-- Your instructions --
Using the records below, repeat exactly the lines from the one holding "-Diffeomorphismus. Sei (260, 174)" through the one holding "Satz 2 . Es", both ends included, and no others.

[Exercise input — start]

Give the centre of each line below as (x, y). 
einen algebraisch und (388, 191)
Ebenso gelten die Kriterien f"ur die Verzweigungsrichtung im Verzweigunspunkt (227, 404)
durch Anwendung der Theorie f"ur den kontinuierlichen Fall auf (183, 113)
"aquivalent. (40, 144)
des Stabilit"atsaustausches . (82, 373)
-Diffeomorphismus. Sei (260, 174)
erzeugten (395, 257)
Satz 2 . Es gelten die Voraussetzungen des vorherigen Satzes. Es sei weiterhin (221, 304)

[Exercise input — finish]
[Exercise input — start]

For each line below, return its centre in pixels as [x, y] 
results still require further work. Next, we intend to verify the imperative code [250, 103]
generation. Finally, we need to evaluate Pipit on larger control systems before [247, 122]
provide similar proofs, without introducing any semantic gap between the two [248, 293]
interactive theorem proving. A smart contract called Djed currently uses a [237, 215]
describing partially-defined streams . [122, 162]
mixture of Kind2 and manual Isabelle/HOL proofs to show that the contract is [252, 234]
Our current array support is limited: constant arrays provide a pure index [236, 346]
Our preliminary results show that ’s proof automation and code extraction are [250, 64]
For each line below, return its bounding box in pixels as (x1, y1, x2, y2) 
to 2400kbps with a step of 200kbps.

[Exercise input — finish]
[Exercise input — start]

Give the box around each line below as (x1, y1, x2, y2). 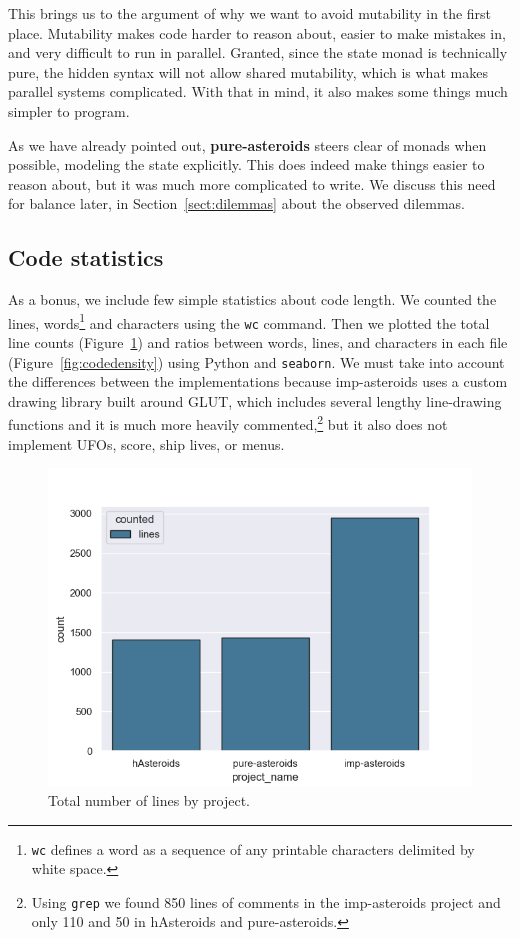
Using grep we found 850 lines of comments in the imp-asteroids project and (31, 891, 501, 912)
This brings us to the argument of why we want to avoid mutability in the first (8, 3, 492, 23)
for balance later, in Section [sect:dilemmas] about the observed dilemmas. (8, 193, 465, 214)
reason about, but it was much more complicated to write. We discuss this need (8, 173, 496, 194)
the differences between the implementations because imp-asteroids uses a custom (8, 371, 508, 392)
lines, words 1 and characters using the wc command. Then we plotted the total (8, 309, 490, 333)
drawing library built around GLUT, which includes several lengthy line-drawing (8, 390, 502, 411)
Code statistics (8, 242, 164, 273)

[Exercise input — finish]

-- Output of the task --
-Diffeomorphismus. Sei (260, 174)
erzeugten (395, 257)
Satz 2 . Es gelten die Voraussetzungen des vorherigen Satzes. Es sei weiterhin (221, 304)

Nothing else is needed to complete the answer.